(Dataset items)
———

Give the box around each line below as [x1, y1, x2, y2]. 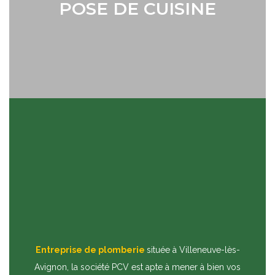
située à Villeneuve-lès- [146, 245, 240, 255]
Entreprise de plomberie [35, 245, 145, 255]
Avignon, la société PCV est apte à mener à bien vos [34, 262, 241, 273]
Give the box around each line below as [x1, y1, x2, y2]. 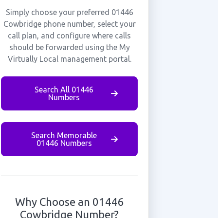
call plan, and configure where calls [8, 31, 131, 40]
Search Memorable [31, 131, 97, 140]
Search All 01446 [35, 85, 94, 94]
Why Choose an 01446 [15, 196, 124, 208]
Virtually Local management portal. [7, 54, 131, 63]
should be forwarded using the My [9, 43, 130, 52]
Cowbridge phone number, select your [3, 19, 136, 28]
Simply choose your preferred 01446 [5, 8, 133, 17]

———

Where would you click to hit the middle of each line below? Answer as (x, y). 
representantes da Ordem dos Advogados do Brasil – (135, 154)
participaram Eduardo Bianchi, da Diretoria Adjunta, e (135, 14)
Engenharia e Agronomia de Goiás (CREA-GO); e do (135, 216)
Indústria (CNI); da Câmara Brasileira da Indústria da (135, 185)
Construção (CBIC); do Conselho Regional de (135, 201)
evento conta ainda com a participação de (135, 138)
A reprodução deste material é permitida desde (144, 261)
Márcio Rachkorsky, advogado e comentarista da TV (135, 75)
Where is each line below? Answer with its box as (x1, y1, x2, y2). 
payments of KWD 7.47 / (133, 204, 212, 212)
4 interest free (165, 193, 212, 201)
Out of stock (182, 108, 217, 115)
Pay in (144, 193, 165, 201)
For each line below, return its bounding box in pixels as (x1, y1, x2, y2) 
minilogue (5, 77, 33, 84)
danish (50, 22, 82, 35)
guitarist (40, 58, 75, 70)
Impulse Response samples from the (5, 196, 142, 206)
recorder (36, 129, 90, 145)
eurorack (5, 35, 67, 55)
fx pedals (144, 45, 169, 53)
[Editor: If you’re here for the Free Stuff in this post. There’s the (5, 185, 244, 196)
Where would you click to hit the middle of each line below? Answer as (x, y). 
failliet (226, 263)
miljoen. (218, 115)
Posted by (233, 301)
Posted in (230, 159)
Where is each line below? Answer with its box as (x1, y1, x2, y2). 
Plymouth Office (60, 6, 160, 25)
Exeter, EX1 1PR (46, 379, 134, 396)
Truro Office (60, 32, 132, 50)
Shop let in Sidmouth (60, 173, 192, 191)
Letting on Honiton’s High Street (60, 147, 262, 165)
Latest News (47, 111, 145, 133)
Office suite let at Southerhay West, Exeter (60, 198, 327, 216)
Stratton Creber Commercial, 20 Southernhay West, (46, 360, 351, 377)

———

Task details - Keeping every character as it is, restate the lines above that run from the line with "representantes da Ordem" through the line with "fx pedals (144, 45, 169, 53)", both included, and nothing else.

Exercise solution -
representantes da Ordem dos Advogados do Brasil – (135, 154)
participaram Eduardo Bianchi, da Diretoria Adjunta, e (135, 14)
Engenharia e Agronomia de Goiás (CREA-GO); e do (135, 216)
Indústria (CNI); da Câmara Brasileira da Indústria da (135, 185)
Construção (CBIC); do Conselho Regional de (135, 201)
evento conta ainda com a participação de (135, 138)
A reprodução deste material é permitida desde (144, 261)
Márcio Rachkorsky, advogado e comentarista da TV (135, 75)
Where is each line below? Answer with its box as (x1, y1, x2, y2). 
payments of KWD 7.47 / (133, 204, 212, 212)
4 interest free (165, 193, 212, 201)
Out of stock (182, 108, 217, 115)
Pay in (144, 193, 165, 201)
For each line below, return its bounding box in pixels as (x1, y1, x2, y2) 
minilogue (5, 77, 33, 84)
danish (50, 22, 82, 35)
guitarist (40, 58, 75, 70)
Impulse Response samples from the (5, 196, 142, 206)
recorder (36, 129, 90, 145)
eurorack (5, 35, 67, 55)
fx pedals (144, 45, 169, 53)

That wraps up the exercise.